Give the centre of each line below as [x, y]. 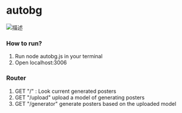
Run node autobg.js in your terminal [58, 56]
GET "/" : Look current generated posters [65, 91]
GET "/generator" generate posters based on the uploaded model [95, 103]
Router [16, 78]
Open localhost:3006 [41, 62]
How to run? [24, 43]
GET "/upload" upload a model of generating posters [80, 97]
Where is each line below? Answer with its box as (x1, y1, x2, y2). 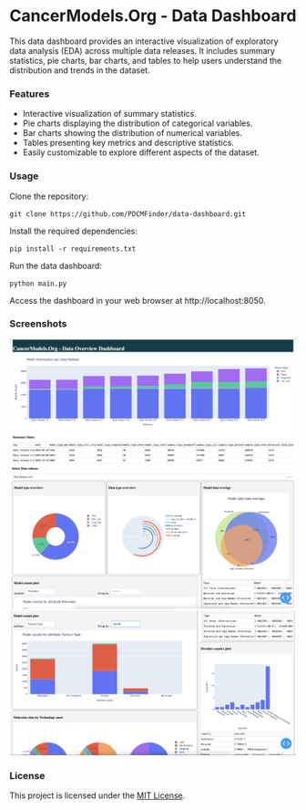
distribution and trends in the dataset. (9, 65, 150, 76)
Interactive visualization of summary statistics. (22, 109, 198, 119)
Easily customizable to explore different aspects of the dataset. (22, 147, 260, 158)
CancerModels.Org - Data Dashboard (9, 5, 297, 26)
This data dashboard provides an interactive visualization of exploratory (9, 36, 280, 47)
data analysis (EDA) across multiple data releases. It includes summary (9, 45, 276, 56)
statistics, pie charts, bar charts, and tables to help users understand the (9, 55, 282, 66)
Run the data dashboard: (9, 260, 103, 271)
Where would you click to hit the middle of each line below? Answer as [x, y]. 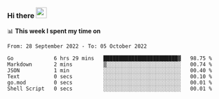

### YOUR ASSIGNMENT
Every line that includes "dataset" must be copied from the material above.

### ANSWER TO THE PROBLEM
distribution and trends in the dataset. (9, 65, 150, 76)
Easily customizable to explore different aspects of the dataset. (22, 147, 260, 158)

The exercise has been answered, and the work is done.